4.3.4.3 Creating methods

To create a method, all we need to do is create a function with the name of our generic followed by a '.' and then name of our class. So from our previous example, our method would look like this:

print.address <- function(address) {
  cat("The house name is: ", address$house_name, "\n")
  cat("The road is: ", address$road, "\n")
  cat("The city is: ", address$city, "\n")
}

Now when we call print() on our new object, it will find the print.address() method and use that to print our object:

print(my_address)
## The house name is:  4 
## The road is:  Pleasant Drive 
## The city is:  London

4.3.4.4 Creating generics

You can also create your own generic functions for your classes. Generic functions have a very simple structure. Let's say we want to create a new generic called post:

post <- function(x) {
  UseMethod("post")
}

This is just telling R that when the post() function is called on an object, look for the appropriate post method to use. Without us writing any methods, this would be useless because R wouldn't have any methods to use!

Let's create a default method that can be applied if we don't have a more specific class:

post.default <- function(x){
  cat("Your object is now in the post! Expect it in 5 to 10 weeks")
}

In our example, this default method isn't going to be very useful but it demonstrates that we need a default method to be dispatched if we haven't written a specific method for that object class.

Let's write a method for our address object:

post.address <- function(x) {
  cat("Your object has been posted to ", x$house_name, " ", x$road, " ", x$city, "!")
}

Now, if we call our new generic on two different classes of object and compare:

post(1)
## Your object is now in the post! Expect it in 5 to 10 weeks
post(my_address)
## Your object has been posted to  4   Pleasant Drive   London !

We can see that in the top example, post() has dispatched the post.default() method. In the second example though, it's dispatched the post.address() method.
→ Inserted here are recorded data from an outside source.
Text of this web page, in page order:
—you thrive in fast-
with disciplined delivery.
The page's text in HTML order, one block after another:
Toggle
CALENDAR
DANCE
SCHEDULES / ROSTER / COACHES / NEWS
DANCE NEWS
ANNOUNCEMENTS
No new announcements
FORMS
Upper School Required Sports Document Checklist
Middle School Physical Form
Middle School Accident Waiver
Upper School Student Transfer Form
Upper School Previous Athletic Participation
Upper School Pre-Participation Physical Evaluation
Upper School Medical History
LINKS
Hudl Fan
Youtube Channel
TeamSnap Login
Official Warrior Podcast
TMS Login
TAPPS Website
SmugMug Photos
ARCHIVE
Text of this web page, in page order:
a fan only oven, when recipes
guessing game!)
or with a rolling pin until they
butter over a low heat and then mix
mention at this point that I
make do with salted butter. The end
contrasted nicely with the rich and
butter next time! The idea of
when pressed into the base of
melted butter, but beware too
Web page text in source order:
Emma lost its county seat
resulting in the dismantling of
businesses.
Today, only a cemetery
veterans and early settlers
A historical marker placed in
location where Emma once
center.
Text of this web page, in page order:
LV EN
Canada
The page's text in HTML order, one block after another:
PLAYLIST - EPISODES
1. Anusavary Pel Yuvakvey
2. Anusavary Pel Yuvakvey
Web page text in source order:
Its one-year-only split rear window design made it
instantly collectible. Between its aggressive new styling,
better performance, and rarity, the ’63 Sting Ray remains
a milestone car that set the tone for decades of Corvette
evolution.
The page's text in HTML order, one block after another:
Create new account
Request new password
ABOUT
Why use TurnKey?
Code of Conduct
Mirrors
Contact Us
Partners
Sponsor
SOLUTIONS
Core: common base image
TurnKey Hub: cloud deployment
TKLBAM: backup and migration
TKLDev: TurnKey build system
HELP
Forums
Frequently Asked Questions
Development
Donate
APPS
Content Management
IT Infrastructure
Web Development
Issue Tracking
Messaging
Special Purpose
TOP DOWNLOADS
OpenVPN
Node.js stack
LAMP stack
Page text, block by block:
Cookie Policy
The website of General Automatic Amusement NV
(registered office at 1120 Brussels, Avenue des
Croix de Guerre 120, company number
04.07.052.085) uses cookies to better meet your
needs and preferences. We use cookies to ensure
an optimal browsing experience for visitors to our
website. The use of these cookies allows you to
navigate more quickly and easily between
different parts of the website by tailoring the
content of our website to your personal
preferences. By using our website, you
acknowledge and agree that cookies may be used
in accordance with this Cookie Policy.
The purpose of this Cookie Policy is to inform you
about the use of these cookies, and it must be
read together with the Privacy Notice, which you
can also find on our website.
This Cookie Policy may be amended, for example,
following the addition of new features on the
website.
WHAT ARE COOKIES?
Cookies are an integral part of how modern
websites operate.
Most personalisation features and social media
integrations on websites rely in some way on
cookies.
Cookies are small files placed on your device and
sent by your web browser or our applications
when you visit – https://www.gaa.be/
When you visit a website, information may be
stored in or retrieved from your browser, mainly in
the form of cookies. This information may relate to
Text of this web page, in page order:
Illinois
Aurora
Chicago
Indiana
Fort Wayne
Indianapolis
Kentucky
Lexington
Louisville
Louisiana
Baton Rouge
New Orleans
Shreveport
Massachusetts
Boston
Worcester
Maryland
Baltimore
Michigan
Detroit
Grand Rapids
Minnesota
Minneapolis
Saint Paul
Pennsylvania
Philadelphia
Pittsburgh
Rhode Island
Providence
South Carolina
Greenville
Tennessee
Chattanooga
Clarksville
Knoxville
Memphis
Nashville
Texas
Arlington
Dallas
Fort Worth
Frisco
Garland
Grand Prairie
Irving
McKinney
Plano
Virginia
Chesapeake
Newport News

As you can see, the S3 system is quick and easy. For smaller projects, this should be more than enough to get you by. Because it's quick and easy though, it's not particularly sturdy. You can change the class of any object, which will change the methods that are called on it and so can really mess things up. If you're careful though, creating custom objects in your projects can be very powerful.

4.3.5 Questions

  1. Why does is(1L) return integer, then double, then numeric in that order?
  2. Now we understand inheritance, why can dataframes be subsetted with a $?
  3. If we create a dataframe and then call print.default() on it, why do we get the output that we do? Why does it look more like a list than a dataframe?
  4. Why are constructors not a fool-proof way of making sure that all our objects of our class will have the same structure? How else might one create an object of class address?
  5. methods("mean") returns methods for dates and datetimes, but no other object. Why is this? What does this mean when constructing methods for a new generic?